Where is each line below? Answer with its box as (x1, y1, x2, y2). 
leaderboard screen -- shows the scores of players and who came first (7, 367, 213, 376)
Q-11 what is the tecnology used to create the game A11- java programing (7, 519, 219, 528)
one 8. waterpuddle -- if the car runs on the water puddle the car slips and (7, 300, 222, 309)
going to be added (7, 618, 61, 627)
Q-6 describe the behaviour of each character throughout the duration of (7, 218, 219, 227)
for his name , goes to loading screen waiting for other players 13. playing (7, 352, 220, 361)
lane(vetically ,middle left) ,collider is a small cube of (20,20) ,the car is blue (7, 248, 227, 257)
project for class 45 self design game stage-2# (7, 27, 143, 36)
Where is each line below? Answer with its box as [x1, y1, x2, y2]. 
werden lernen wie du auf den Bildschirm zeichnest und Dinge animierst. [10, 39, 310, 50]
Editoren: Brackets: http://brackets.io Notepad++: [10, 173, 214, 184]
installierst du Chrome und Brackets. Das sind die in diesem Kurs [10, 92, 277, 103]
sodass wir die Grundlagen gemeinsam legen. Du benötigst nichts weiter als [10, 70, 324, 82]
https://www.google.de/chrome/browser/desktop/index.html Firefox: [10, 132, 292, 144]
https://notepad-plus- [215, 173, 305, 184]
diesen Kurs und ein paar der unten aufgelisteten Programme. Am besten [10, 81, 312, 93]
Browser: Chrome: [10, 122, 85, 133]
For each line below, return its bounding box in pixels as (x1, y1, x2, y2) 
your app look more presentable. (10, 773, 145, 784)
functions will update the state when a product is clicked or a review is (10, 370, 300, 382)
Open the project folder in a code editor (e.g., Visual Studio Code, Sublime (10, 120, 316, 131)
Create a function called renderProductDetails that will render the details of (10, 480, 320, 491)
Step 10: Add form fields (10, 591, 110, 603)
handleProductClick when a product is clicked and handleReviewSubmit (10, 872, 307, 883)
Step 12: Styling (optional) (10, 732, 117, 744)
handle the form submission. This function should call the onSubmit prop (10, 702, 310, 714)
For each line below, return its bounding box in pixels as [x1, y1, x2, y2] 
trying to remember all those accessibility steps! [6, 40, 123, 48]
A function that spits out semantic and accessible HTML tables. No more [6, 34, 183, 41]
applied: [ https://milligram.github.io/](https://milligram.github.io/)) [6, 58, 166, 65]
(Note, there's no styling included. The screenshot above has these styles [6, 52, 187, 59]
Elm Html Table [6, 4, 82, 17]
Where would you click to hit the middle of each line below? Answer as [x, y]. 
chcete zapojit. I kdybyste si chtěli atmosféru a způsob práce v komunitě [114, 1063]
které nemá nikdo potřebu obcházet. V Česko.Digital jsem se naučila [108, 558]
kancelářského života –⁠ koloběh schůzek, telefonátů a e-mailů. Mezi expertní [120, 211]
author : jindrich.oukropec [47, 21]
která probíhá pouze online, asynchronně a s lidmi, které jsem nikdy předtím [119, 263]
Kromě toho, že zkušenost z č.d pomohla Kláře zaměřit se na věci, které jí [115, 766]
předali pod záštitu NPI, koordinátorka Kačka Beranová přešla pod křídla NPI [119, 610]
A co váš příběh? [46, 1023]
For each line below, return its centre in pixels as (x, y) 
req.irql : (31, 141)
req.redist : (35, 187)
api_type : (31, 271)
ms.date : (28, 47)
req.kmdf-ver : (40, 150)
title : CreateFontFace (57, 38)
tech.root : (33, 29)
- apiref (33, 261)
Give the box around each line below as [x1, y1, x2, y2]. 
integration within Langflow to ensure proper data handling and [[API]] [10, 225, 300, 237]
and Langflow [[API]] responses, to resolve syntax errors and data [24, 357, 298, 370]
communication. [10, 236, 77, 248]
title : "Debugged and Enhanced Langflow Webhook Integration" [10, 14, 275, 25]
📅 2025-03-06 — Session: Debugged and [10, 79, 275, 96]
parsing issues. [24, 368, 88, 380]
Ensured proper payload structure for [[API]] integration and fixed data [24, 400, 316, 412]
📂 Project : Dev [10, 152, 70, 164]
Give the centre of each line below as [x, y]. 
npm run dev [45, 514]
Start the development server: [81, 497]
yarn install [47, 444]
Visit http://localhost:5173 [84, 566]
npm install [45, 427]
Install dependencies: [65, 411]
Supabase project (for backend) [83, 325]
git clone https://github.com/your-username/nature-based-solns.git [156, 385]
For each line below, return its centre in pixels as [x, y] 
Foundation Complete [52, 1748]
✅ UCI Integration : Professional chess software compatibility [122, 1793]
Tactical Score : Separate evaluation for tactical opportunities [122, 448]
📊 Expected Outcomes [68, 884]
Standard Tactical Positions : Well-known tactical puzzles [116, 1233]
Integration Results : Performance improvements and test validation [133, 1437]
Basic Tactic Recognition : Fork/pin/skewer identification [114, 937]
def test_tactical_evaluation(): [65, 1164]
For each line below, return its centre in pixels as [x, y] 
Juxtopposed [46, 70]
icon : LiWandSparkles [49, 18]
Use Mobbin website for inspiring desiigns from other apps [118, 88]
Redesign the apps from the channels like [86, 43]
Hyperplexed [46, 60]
--
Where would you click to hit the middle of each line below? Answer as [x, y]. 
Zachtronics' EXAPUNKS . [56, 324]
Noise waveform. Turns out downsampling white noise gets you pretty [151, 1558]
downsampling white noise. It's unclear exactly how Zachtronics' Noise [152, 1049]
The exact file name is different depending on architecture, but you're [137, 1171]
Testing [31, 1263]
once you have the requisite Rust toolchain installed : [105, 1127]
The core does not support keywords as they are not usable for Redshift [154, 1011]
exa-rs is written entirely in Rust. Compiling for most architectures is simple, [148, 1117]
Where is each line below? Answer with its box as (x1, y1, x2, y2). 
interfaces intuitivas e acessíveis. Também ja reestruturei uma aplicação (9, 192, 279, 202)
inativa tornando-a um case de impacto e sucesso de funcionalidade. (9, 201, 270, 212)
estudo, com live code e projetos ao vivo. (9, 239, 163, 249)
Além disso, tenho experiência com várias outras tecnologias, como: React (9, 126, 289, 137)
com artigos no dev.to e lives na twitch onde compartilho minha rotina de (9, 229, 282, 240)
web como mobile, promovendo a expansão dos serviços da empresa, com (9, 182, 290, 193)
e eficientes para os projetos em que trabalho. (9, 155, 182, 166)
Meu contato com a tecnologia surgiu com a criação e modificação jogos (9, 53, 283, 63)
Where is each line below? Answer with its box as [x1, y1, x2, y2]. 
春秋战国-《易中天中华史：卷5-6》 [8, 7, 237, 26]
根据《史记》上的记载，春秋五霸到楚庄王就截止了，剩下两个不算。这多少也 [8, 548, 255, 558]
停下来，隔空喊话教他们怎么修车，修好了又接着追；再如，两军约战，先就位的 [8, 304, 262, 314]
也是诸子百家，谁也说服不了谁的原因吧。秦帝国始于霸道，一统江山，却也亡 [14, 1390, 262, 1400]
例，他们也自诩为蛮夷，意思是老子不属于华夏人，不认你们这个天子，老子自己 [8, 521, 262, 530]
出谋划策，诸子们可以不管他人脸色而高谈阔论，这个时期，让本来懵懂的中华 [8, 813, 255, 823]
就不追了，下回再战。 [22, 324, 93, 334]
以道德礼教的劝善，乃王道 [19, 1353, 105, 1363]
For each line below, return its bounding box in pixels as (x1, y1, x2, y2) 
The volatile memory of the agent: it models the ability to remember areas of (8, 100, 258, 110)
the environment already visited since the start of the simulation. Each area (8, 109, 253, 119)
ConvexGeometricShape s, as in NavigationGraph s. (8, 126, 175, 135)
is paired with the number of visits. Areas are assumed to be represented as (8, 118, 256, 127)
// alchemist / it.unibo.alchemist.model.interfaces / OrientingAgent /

Task to carry out: The expected answer is every line above in which the word "Brackets" appears.

Answer section:
Editoren: Brackets: http://brackets.io Notepad++: [10, 173, 214, 184]
installierst du Chrome und Brackets. Das sind die in diesem Kurs [10, 92, 277, 103]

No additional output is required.